How a bench flow is recorded

Run the scenario with automator run --scenario my-flow.yaml until the agent reaches Done.
Inspect the trajectory in the right panel. Confirm every step is doing what you expected.
Click Save as bench, give it a name, and pick assertions: URL match, DOM hash match, visible-text match, or a custom predicate.
The flow is now part of SeedBenchFlows. Future runs replay it and compare to the recording.

AssertionEvaluator

Assertions live in bench/AssertionEvaluator.kt. They are pure: same recording, same new run, same verdict. The built-in assertion types:

sealed class Assertion {
  // Final URL must match (exact or regex)
  data class UrlMatches(val pattern: Regex) : Assertion()

  // Final DOM hash must match the recorded hash
  object DomHashStable : Assertion()

  // Visible text must contain these phrases
  data class VisibleTextContains(val phrases: List<String>) : Assertion()

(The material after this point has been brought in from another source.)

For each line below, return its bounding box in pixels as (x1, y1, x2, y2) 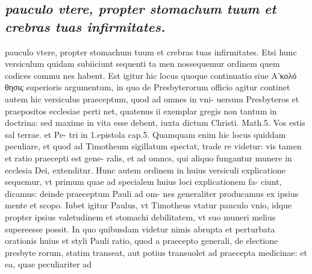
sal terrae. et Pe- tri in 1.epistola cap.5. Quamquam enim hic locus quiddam (5, 128, 286, 140)
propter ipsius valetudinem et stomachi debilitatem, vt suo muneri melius (5, 210, 276, 223)
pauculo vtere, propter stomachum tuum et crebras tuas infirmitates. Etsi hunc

  // Step count must be within ±N of the recorded count
  data class StepCountWithin(val recorded: Int, val tolerance: Int) : Assertion()

  // Custom predicate (Kotlin lambda)
  data class Custom(val name: String, val check: (RunSnapshot) -> Boolean) : Assertion()
}

Running the bench

# Run the entire bench corpus
./gradlew :composeApp:desktopTest --tests "*BenchRunnerTest"

# Run a single bench flow from CLI
automator bench run github-login

# Diff a failing run against the canonical recording
automator bench diff github-login --run-id <run-id>

Bench runs are also part of CI: ./gradlew :composeApp:desktopTest --no-daemon --no-configuration-cache --stacktrace executes them on every PR.

Cross-platform bench (in progress)

Per AUTOMATOR-CROSSPLATFORM-PLAN-2026-05-01, Tanvrit Automator's bench corpus is being extended to run against the full Tanvrit fleet — all 11 platforms' /app/ URLs. Each platform contributes representative flows so that any regression in the Tanvrit SDK or any individual app surfaces as a bench failure for the whole fleet.